BY ANTHONY E. PARENT, ESQ.
The hidden side to to the McBride FBAR judgment
I was fortunate enough to speak with Jon McBride, the defendant in US v. McBride, a case that ruled in favor of the United States government, allowing the IRS to impose a $200,000.00 FBAR penalty against him. Mr. McBride was kind enough to allow me to record our conversation about this decision, a conversation I hope to have posted as soon as we can work out some technical difficulties with our recording equipment. While there were many interesting aspects of our conversation — McBride has certainly become an FBAR expert in his own right, I want to focus on three very important points.
1. McBride did not attempt to evade taxes.
McBride’s entire involvement in Merrill Scott, the now defunct ponzi-scheme, was to simply defer taxes. He was told — by ex-IRS attorneys and others at Merrill Scott — that this scheme, while controversial and often misunderstood, was entirely legal.
In fact, deferral is a legitimate goal of international tax planning. It is what companies and individuals do all day, every day. Other examples of deferral are traditional 401(k) plans. It allows you to grow your assets, tax-free and you are only taxed when you actually receive money.
And this is how McBride treated the money he would receive back from Merrill Scott. He reported on his taxes what Merrill Scott gave back to him.
The IRS thought different. During a lengthy audit procedure (in which McBride admitted he should have hired legal counsel and not represented himself pro se) the IRS believed substance should trump the form and found that McBride should be taxed for earnings that the Merrill Scott assets made on his behalf.
McBride paid taxes on all the money he took and received from Merrill Scott. What he did not pay taxes on and did not report the income he thought he was deferring and the IRS sent him a bill for the outstanding balance.
2. McBride was never charged nor convicted of any crime
Even I was confused by the court’s opinion. I originally thought, that like in Williams, there was a plea to tax evasion. McBride tells me that no — there was never a threat to a tax evasion charge.
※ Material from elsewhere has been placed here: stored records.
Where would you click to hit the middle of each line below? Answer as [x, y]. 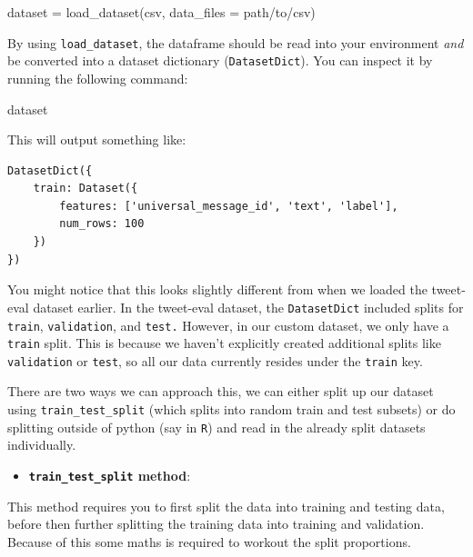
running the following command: [98, 78]
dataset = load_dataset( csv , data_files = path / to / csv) [161, 12]
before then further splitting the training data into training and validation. [216, 524]
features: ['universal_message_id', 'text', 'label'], [229, 206]
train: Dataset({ [86, 189]
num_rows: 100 [102, 224]
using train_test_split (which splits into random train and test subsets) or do [231, 409]
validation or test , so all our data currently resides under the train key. [215, 360]
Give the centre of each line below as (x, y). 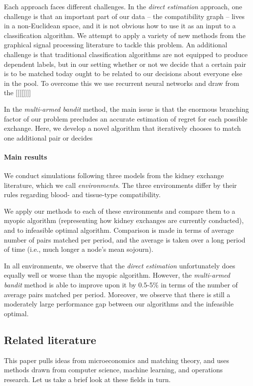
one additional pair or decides (48, 137)
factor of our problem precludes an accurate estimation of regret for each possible (126, 118)
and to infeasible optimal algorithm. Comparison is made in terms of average (119, 230)
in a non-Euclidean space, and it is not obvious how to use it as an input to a (120, 26)
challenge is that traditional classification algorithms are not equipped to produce (126, 54)
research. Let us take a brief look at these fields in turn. (87, 379)
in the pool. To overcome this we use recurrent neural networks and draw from (122, 83)
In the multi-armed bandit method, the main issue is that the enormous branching (126, 109)
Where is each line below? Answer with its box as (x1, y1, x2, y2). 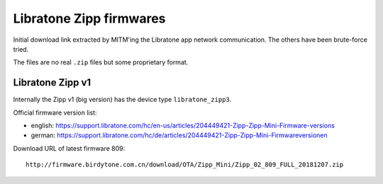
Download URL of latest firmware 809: (13, 144, 126, 152)
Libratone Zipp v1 (13, 76, 91, 88)
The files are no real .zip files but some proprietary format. (13, 58, 189, 67)
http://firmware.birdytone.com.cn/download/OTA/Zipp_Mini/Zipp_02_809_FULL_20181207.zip (26, 161, 344, 169)
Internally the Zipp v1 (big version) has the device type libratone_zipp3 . (13, 96, 232, 104)
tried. (13, 45, 29, 53)
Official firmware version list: (13, 108, 97, 117)
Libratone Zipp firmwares (13, 11, 166, 26)
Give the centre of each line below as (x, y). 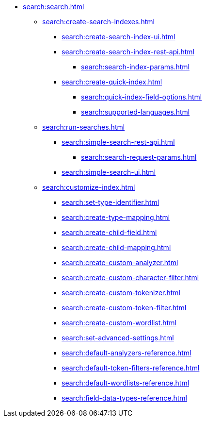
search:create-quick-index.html (112, 82)
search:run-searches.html (84, 127)
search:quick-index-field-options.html (142, 97)
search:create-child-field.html (109, 232)
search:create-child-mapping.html (116, 247)
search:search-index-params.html (135, 67)
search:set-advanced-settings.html (118, 338)
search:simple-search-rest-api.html (118, 142)
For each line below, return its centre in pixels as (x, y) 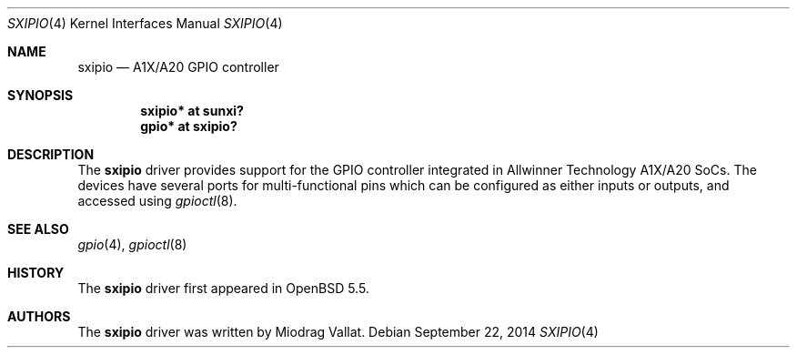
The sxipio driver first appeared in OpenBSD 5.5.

He actually was trying to help the IRS to try to prosecute Merrill Scott as if they never sold him on this this fraudulent tax avoidance scheme, he would have never lost half a million dollars and been involved in this nightmare for the last 10 years. McBride tells me that rather, many of the quotes the court uses to paint him as a criminal are from when McBride was under tax audit. He admits that was outraged the IRS was going after him — not Merrill Scott. He admits he should not have taken his his anger out on the IRS auditor. He admits letting his anger get the best of him and he made regrettable claims to the IRS that were later used against him.
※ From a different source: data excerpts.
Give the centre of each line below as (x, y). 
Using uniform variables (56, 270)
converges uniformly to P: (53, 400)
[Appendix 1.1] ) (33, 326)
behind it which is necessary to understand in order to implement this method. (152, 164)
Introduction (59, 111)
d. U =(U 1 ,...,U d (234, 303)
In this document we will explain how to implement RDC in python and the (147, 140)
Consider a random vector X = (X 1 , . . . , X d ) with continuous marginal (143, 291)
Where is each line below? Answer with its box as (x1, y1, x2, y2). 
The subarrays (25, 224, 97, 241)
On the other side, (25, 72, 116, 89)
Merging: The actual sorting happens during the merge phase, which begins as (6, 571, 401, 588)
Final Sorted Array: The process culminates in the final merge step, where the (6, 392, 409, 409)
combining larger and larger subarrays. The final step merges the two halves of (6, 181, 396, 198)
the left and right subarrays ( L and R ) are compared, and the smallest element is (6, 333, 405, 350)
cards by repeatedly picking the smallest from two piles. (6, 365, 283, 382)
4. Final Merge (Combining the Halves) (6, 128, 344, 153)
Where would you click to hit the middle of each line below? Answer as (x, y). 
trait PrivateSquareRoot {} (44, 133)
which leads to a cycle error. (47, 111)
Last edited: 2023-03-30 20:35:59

3. McBride did not have signatory authority on any accounts
The Court held that “tacit” control counted as control for FBAR-penalty purposes. McBride further explained that he could not force Merrill Scott to give him any money. His point is further underlined by this fact: If he did have control over the accounts, then how was Merrill Scott able to steal $500,000 from him?
Conclusion: McBride’s Advice for those with unfiled FBARs
I asked McBride whether or not someone who currently has unfiled FBARs and/or questionable income sources, well, if those people should use the 2012 Offshore Voluntary Disclosure Program. His response was terse:
“It’s a total no-brainer.” He further adds “look, they got me and I didn’t even have signatory authority. I would love to have been able to get into this program.”
Additional Note: McBride’s resources were limited at the time of trial. He was able to convince his personal friend, Philip J. Hardy, Esq., a family law attorney, to represent him. Our impression of Mr. Hardy’s brief and evidence are very favorable. For an attorney who was new to the offshore storm, we believe that Mr. Hardy and his client did an admirable job of explaining the facts and applying the law. They should be proud of the fight they put up against the most powerful government in the world. The important issues were raised, it was simply that, Judge David Nuffer, on his first trial since being appointed judge, simply disregarded them. Of particular note: McBride had no power to make distributions from the Merrill Scott accounts, yet Judge Nuffer’s found that “tacit control” is tantamount to “actual control” thus enough to trigger penalties. This is a novel FBAR concept and completely contradictory to the IRS’ own FAQs. This is bad law and deserves to be struck down. Taxpayers should be able to rely on clear IRS guidance, no?